Antartika dikenal karena hamparan es dan salju yang tidak ada habisnya.
Namun yang tidak disadari banyak orang adalah ternyata di balik permukaannya yang beku terdapat lusinan gunung berapi.
Mengutip Live Science, faktanya di bahwa lapisan es besar di bagian barat benua Antartika terdapat wilayah vulkanik terbesar di Bumi.
Total ada 138 gunung berapi, dari jumlah tersebut 91 gunung berapi pertama kali ditemukan sebagai bagian dari penelitian tahun 2017 yang dipublikasikan dalam jurnal Geological Society.
Jadi mungkinkah salah satu gunung berapi di Antartika itu meletus?
Gunung berapi di Antartika
Meski gunung berapi di Antartika dianggap masih muda jika dibandingkan dengan gunung berapi yang ada, para ilmuwan tidak dapat membedakan apakah mereka aktif secara vulkanik atau tidak.
Saat ini hanya ada dua gunung berapi di benua tertutup es yang tergolong aktif.
Dua gunung itu adalah Pulau Deception, daratan berbentuk tapal kuda yang merupakan bagian dari Kepulauan Shetland Selatan.

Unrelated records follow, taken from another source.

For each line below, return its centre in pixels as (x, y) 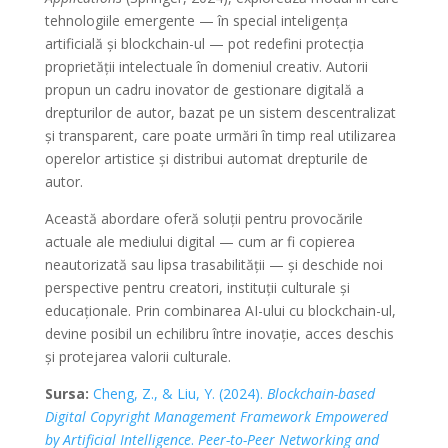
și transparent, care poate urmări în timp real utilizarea (220, 135)
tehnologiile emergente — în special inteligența (196, 20)
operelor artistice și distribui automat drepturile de (206, 158)
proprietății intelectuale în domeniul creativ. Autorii (206, 66)
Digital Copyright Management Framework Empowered (216, 416)
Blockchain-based (320, 393)
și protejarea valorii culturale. (137, 356)
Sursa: (66, 393)
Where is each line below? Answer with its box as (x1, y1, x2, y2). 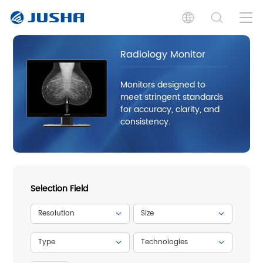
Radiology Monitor (120, 46, 206, 62)
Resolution (38, 207, 75, 219)
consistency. (120, 114, 171, 129)
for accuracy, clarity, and (120, 102, 220, 116)
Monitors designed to (120, 77, 206, 92)
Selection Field (31, 181, 89, 195)
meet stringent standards (120, 90, 224, 104)
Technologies (141, 236, 188, 248)
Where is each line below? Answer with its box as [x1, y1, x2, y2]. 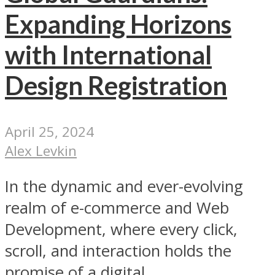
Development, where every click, [5, 219, 238, 241]
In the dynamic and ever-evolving [5, 176, 243, 198]
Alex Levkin [5, 141, 77, 160]
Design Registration [5, 70, 227, 101]
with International [5, 39, 212, 71]
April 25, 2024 [5, 122, 94, 141]
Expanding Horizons [5, 9, 231, 40]
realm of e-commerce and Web [5, 197, 229, 219]
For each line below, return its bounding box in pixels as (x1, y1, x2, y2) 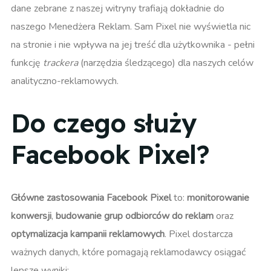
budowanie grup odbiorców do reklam (56, 209, 214, 223)
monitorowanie (187, 191, 249, 204)
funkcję (11, 56, 43, 70)
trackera (43, 56, 78, 70)
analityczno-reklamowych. (11, 74, 119, 88)
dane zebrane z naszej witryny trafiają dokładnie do (11, 2, 224, 16)
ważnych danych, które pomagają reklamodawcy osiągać (11, 245, 246, 259)
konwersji (11, 209, 51, 223)
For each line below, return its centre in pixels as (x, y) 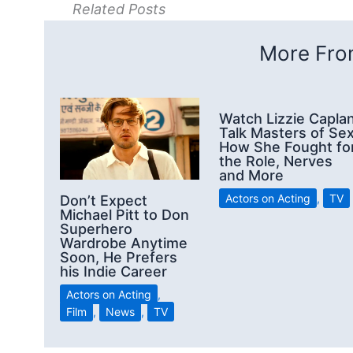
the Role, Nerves (276, 161)
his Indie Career (113, 272)
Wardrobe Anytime (124, 243)
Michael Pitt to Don (124, 215)
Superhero (96, 229)
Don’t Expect (104, 201)
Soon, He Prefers (119, 258)
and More (251, 175)

Selanjutnya adalah Gunung Erebus yang memiliki puncak setinggi 3.794 meter. Gunung ini dianggap sebagai gunung berapi aktif paling selatan di dunia.
"Erebus terus meletus sejak tahun 1972," kata Conor Bacon, ilmuwan penelitian pascadoktoral di Lamont-Doherty Earth Observatory di Columbia University, New York.
Sejak itu, gunung Erebus diketahui mengeluarkan gumpalan gas dan uap dan bahkan kadang-kadang memuntahkan bom batu yang secara kolektif dikenal sebagai letusan strombolian.
Pulau Deception, di sisi lain adalah kaldera gunung berapi aktif yang terakhir meletus pada tahun 1970, menurut Deception Island Antarctic Specially Managed Area, yang memantau aktivitas gunung berapi di pulau itu.
Untuk saat ini, pulau diklasifikasikan sebagai 'hijau' dan diperkirakan tidak akan terjadi letusan.
Meskipun hanya ada dua gunung berapi aktif di benua ini, Antartika dipenuhi fumarol, yaitu lubang vulkanik yang melepaskan gas dan uap ke udara.
Jika kondisinya tepat, akumulasi dari ventilasi ini dapat menciptakan endapan yang dikenal sebagai menara es fumarol yang tingginya mencapai 3 meter.
Meskipun para ilmuwan terus-menerus memantau gunung berapi di Antartika dengan instrumen, sulit untuk memprediksi kapan tepatnya gunung berapi akan meletus berikutnya.
Dengan kata lain, selain dua gunung berapi aktif dan berbagai fumarol, sulit untuk mengatakan apakah ada gunung berapi lain di benua ini yang mungkin akan meletus.
Lebih lanjut, gunung Erebus dan Pulau Deception saja hanya memiliki sejumlah kecil instrumen pemantauan permanen.
Jaringan pemantauan tersebut terdiri dari seismometer untuk mendeteksi aktivitas seismik yang terkait dengan letusan gunung berapi.
Dari waktu ke waktu, para peneliti akan mengerahkan jaringan instrumen yang lebih luas untuk melakukan studi spesifik, namun hal tersebut bisa menimbulkan sejumlah tantangan logistik yang sangat besar dibandingkan gunung berapi lain yang jauh lebih mudah diakses.
“Selain tantangan logistik, instalasi permanen harus cukup kuat untuk bertahan dalam kondisi keras dan malam kutub yang panjang,” kata Bacon.